Note that soft limits are set in addition to hard
limits, even when they look similar – they do not interfere.
Normally, a trader has a lot of time to
sell or buy a name and he is more concerned with not moving market in adverse
direction. In this case completing the trade in a given time period is not an
issue – later a new trade could be initiated with the rest of the order.
However, sometimes anticipated events press the trader to complete the trade in
time. To fit in this limitation, the trader has to trade less efficiently – he
has to pay the price for the urgency of the trade.
Ideally, a trader should specify how much
he is ready to pay for the trade completion and the algo should figure out how
to redistribute orders to achieve completion, when it is possible with this
limit on trading cost. However, many algos are not sophisticated to this degree
and they require more detailed guidance.
Usually, the trader has to specify a level of
urgency, where higher urgency leads to distribution of orders (price, sizes and
frequency), which has more chances of completion. In addition, special “cleanup
at the end” trading logic could be requested, which allows trading in the end
of trading interval with potentially high trading cost.
Sophisticated traders exploit market
inefficiencies caused by mistakes of other traders or by circumstances forcing
traders to trade inefficiently. To exploit such inefficiencies, one needs
sophisticated and highly controllable algos.
In these algos, shaping of the distribution
of child orders is defined in terms of rules defined in terms of a few trading
characteristics taken together.
For example, a limit on volume and
frequency could be tied to the price or price change.
There are different classes of algos.
Low frequency algo keeps relatively long interval
between child orders allowing market to “forget” the previous order, when it
sees the next one.
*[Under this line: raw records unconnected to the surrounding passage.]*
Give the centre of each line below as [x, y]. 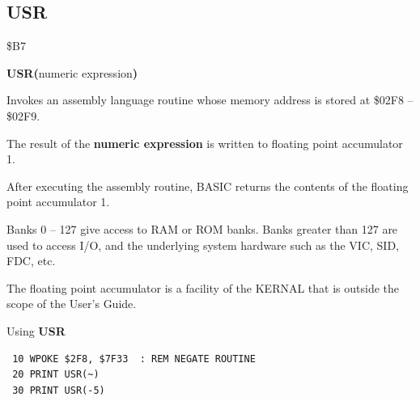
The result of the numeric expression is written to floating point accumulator [205, 143]
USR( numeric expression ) [72, 72]
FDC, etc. [31, 261]
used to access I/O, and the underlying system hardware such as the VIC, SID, [203, 245]
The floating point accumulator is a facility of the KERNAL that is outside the [203, 287]
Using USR [36, 330]
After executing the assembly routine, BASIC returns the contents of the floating [208, 186]
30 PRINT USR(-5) [59, 390]

This type of algos is well known and broadly used. It is
used with long trading intervals. It is easy to monitor and easy to interpret
what it is doing and why.
High frequency algo instead of relying on
long interval between child orders reacts to various market events. This type
of algos is relatively new and often used with short trading intervals. When
level of liquidity is high, it trades substantially differently for low
frequency algo. It could be difficult to monitor visually, because it trades
fast.
It could be two different algos shaped the
same way – high and low frequency. They are used differently, as a sports car
is driven differently from an ordinary car.
As a sports car requires special
precautions from a driver, a high frequency algo might need more hedging than a
low frequency algo.
A trader chooses the type of algo according to his
needs and understanding of market conditions.
It is possible to send a few child orders
practically simultaneously to different destinations – to a market and to alternative
trading systems. An algo could do this on each its step, and this option is
provided to a trader.
While an order is processed, a trader could
realize that situation on the market is changed or that this particular algo is
not trading well in current market situation. In such case, the trader could
switch the algo to another one. Then, all child orders generated by previous
algo are cancelled and a new algo starts.
Similar approach could be used when an algo
failed to complete the order in a give time interval. A new algo could be
started to complete the remainder of the order.